Example : 2_3 means it's comment with id 2 and its 3rd sentence.

## First experiment: use of Naive Bayes classification (with original and pre-processed text)

1. Extraction of the comment only
2. Vectorization
3. Splitting into training and testing data
4. Training the model using different parameters
5. Evaluating the model

In [3]:
def extract_original_text(file_path):
    """
    Load the .conllu file and group sentences by comment ID, returning a list of concatenated texts.
    """
    comments_list = []
    current_comment_id = None
    current_text = []

    with open(file_path, 'r', encoding='utf-8') as f:
        for line in f:
            line = line.strip()
            
            if line.startswith('# sent_id ='):
                # Extract the comment ID (X) from 'sent_id = X_Y'
                sent_id = line.split('=')[1].strip()
                comment_id = sent_id.split('_')[0]

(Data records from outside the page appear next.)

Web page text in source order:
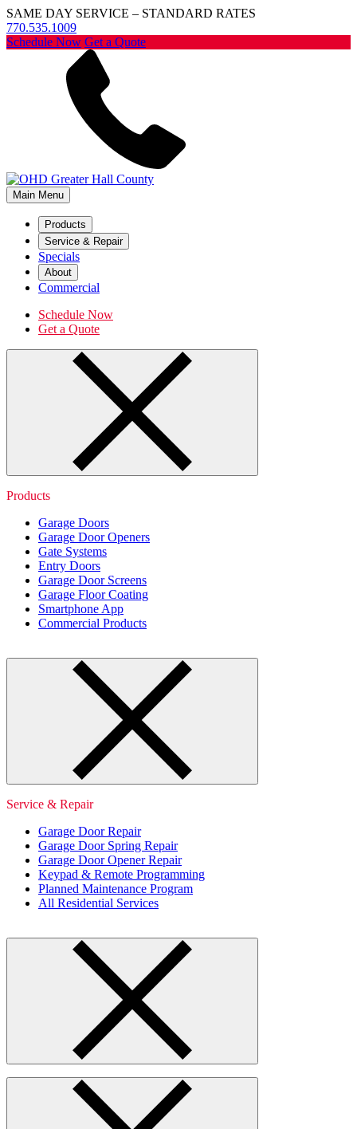
SAME DAY SERVICE – STANDARD RATES
770.535.1009
Schedule Now Get a Quote
Main Menu
Products
Service & Repair
Specials
About
Commercial
Schedule Now
Get a Quote
Products
Garage Doors
Garage Door Openers
Gate Systems
Entry Doors
Garage Door Screens
Garage Floor Coating
Smartphone App
Commercial Products
Service & Repair
Garage Door Repair
Garage Door Spring Repair
Garage Door Opener Repair
Keypad & Remote Programming
Planned Maintenance Program
All Residential Services
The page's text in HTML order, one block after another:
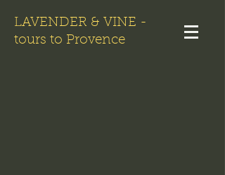
LAVENDER & VINE -
tours to Provence
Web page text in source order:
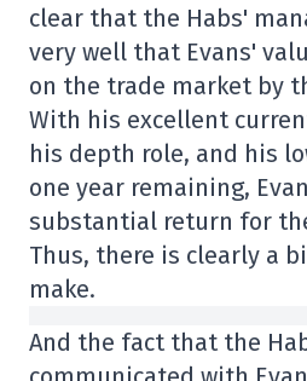
clear that the Habs'
very well that Evans'
on the trade market by
With his excellent
his depth role, and his
one year remaining,
substantial return for
Thus, there is clearly a
make.
And the fact that the
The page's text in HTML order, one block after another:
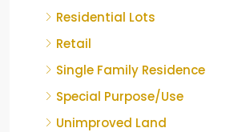
Residential Lots
Retail
Single Family Residence
Special Purpose/Use
Unimproved Land

                # Check if we've moved to a new comment
                if current_comment_id is not None and comment_id != current_comment_id:
                    # Store the completed text for the previous comment
                    if current_text:
                        comments_list.append(" ".join(current_text))
                    current_text = []

                # Update the current comment ID
                current_comment_id = comment_id

            elif line.startswith('# text ='):
                # Extract the text for the current sentence
                sentence_text = line.split('=')[1].strip()
                current_text.append(sentence_text)

        # Add the last comment if any
        if current_comment_id is not None and current_text:
            comments_list.append(" ".join(current_text))

    return comments_list


In [4]:
def extract_preprocessed_text(file_path):
    """
    Load the .conllu file and group sentences by comment ID, returning a list of concatenated cleaned texts using lemmas.
    """
    comments_list = []
    current_comment_id = None
    current_text = []

    with open(file_path, 'r', encoding='utf-8') as f:
        for line in f:
            line = line.strip()
            
            if line.startswith('# sent_id ='):
                # Extract the comment ID (X) from 'sent_id = X_Y'
                sent_id = line.split('=')[1].strip()
                comment_id = sent_id.split('_')[0]

                # Check if we've moved to a new comment
                if current_comment_id is not None and comment_id != current_comment_id:
                    # Store the completed text for the previous comment
                    if current_text:
                        comments_list.append(" ".join(current_text))
                    current_text = []

                current_comment_id = comment_id

            elif not line.startswith('#') and line:
                # Extract the lemma (3rd column)
                columns = line.split('\t')
                if len(columns) > 2:
                    lemma = columns[2].lower()  # Use the lemma column in lowercase
                    current_text.append(lemma)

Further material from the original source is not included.